_Data extracts_

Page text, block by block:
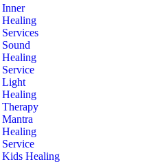
Inner
Healing
Services
Sound
Healing
Service
Light
Healing
Therapy
Mantra
Healing
Service
Kids Healing
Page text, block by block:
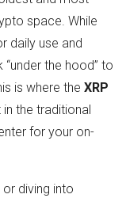
space. While
daily use and
the hood” to
is where theXRP
the traditional
for your on-
diving into
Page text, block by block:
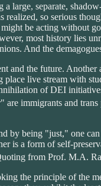
large, separate,
so serious
be acting without
most history lies
And the
and the future.
live stream with
of DEI
immigrants and
by being "just," one
is a form of self-
from Prof. M.A.
the principle of the
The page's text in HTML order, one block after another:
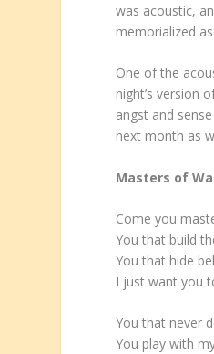
was acoustic,
memorialized
One of the
night’s version
angst and
next month as
Masters of
Come you
You that build
You that hide
I just want you
You that never
You play with
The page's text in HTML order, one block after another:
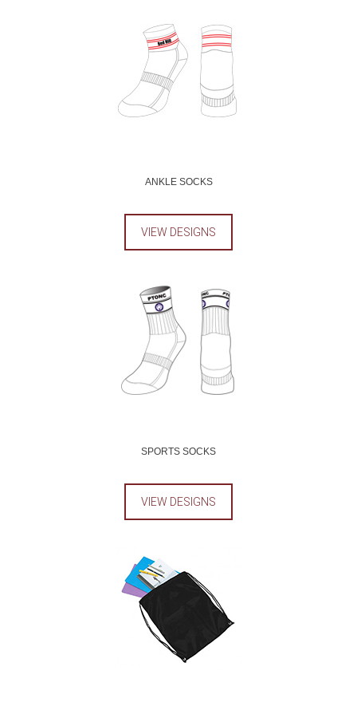
ANKLE SOCKS
VIEW DESIGNS
SPORTS SOCKS
VIEW DESIGNS
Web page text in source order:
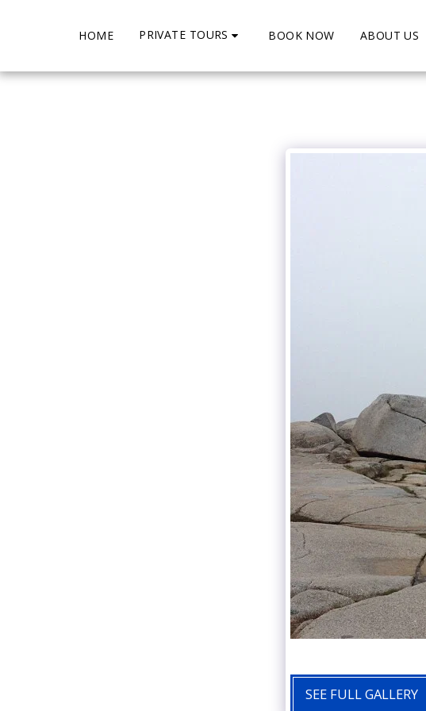
HOME PRIVATE TOURS BOOK NOW ABOUT US
SEE FULL GALLERY
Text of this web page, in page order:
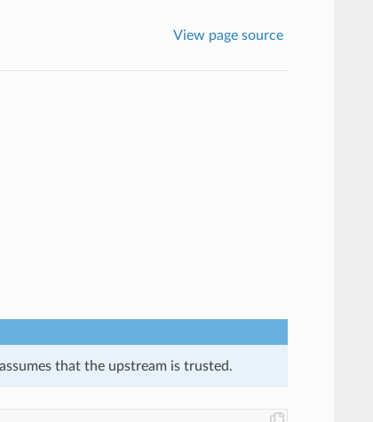
View page source
that the upstream is trusted.
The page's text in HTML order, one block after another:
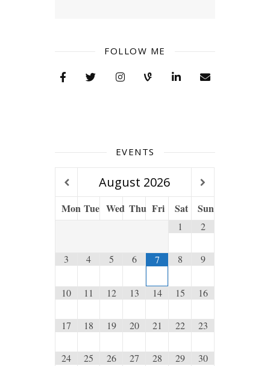
FOLLOW ME
EVENTS
August 2026
Mon Tue Wed Thu Fri Sat Sun
1 2
3 4 5 6 7 8 9
10 11 12 13 14 15 16
17 18 19 20 21 22 23
24 25 26 27 28 29 30
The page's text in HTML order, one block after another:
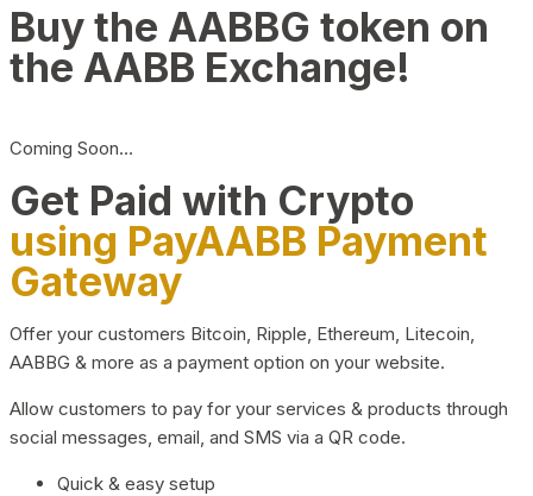
Buy the AABBG token on
the AABB Exchange!
Coming Soon…
Get Paid with Crypto
using PayAABB Payment
Gateway
Offer your customers Bitcoin, Ripple, Ethereum, Litecoin,
AABBG & more as a payment option on your website.
Allow customers to pay for your services & products through
social messages, email, and SMS via a QR code.
Quick & easy setup
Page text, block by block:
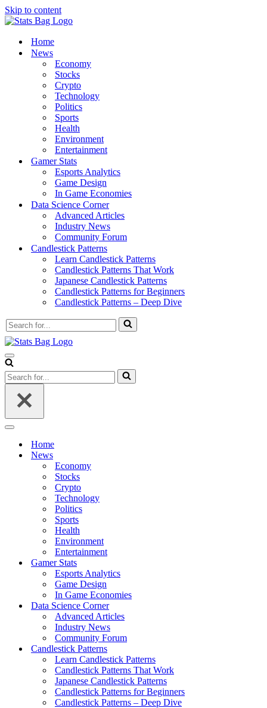
Skip to content
Home
News
Economy
Stocks
Crypto
Technology
Politics
Sports
Health
Environment
Entertainment
Gamer Stats
Esports Analytics
Game Design
In Game Economies
Data Science Corner
Advanced Articles
Industry News
Community Forum
Candlestick Patterns
Learn Candlestick Patterns
Candlestick Patterns That Work
Japanese Candlestick Patterns
Candlestick Patterns for Beginners
Candlestick Patterns – Deep Dive
Search
for...
Navigation
Menu
Search
for...
Navigation
Home
News
Economy
Stocks
Crypto
Technology
Politics
Sports
Health
Environment
Entertainment
Gamer Stats
Esports Analytics
Game Design
In Game Economies
Data Science Corner
Advanced Articles
Industry News
Community Forum
Candlestick Patterns
Learn Candlestick Patterns
Candlestick Patterns That Work
Japanese Candlestick Patterns
Candlestick Patterns for Beginners
Candlestick Patterns – Deep Dive
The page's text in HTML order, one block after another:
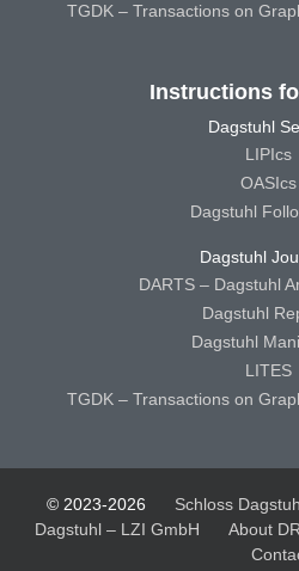
TGDK – Transactions on
Instructions
Dagstuhl
LIPIcs
OASIcs
Dagstuhl
Dagstuhl
DARTS – Dagstuhl
Dagstuhl
Dagstuhl
LITES
TGDK – Transactions on
© 2023-2026 Schloss
Dagstuhl – LZI GmbH
About

_Task brief_
Set down the material once more, exactly, with the pictures omitted.

_Written reply_
Page text, block by block:
Inner
Healing
Services
Sound
Healing
Service
Light
Healing
Therapy
Mantra
Healing
Service
Kids Healing
Page text, block by block:
space. While
daily use and
the hood” to
is where theXRP
the traditional
for your on-
diving into
Page text, block by block:
large, separate,
so serious
be acting without
most history lies
And the
and the future.
live stream with
of DEI
immigrants and
by being "just," one
is a form of self-
from Prof. M.A.
the principle of the
The page's text in HTML order, one block after another:
was acoustic,
memorialized
One of the
night’s version
angst and
next month as
Masters of
Come you
You that build
You that hide
I just want you
You that never
You play with
The page's text in HTML order, one block after another:
ANKLE SOCKS
VIEW DESIGNS
SPORTS SOCKS
VIEW DESIGNS
Web page text in source order:
HOME PRIVATE TOURS BOOK NOW ABOUT US
SEE FULL GALLERY
Text of this web page, in page order:
View page source
that the upstream is trusted.
The page's text in HTML order, one block after another:
FOLLOW ME
EVENTS
August 2026
Mon Tue Wed Thu Fri Sat Sun
1 2
3 4 5 6 7 8 9
10 11 12 13 14 15 16
17 18 19 20 21 22 23
24 25 26 27 28 29 30
The page's text in HTML order, one block after another:
Buy the AABBG token on
the AABB Exchange!
Coming Soon…
Get Paid with Crypto
using PayAABB Payment
Gateway
Offer your customers Bitcoin, Ripple, Ethereum, Litecoin,
AABBG & more as a payment option on your website.
Allow customers to pay for your services & products through
social messages, email, and SMS via a QR code.
Quick & easy setup
Page text, block by block:
Skip to content
Home
News
Economy
Stocks
Crypto
Technology
Politics
Sports
Health
Environment
Entertainment
Gamer Stats
Esports Analytics
Game Design
In Game Economies
Data Science Corner
Advanced Articles
Industry News
Community Forum
Candlestick Patterns
Learn Candlestick Patterns
Candlestick Patterns That Work
Japanese Candlestick Patterns
Candlestick Patterns for Beginners
Candlestick Patterns – Deep Dive
Search
for...
Navigation
Menu
Search
for...
Navigation
Home
News
Economy
Stocks
Crypto
Technology
Politics
Sports
Health
Environment
Entertainment
Gamer Stats
Esports Analytics
Game Design
In Game Economies
Data Science Corner
Advanced Articles
Industry News
Community Forum
Candlestick Patterns
Learn Candlestick Patterns
Candlestick Patterns That Work
Japanese Candlestick Patterns
Candlestick Patterns for Beginners
Candlestick Patterns – Deep Dive
The page's text in HTML order, one block after another:
TGDK – Transactions on
Instructions
Dagstuhl
LIPIcs
OASIcs
Dagstuhl
Dagstuhl
DARTS – Dagstuhl
Dagstuhl
Dagstuhl
LITES
TGDK – Transactions on
© 2023-2026 Schloss
Dagstuhl – LZI GmbH
About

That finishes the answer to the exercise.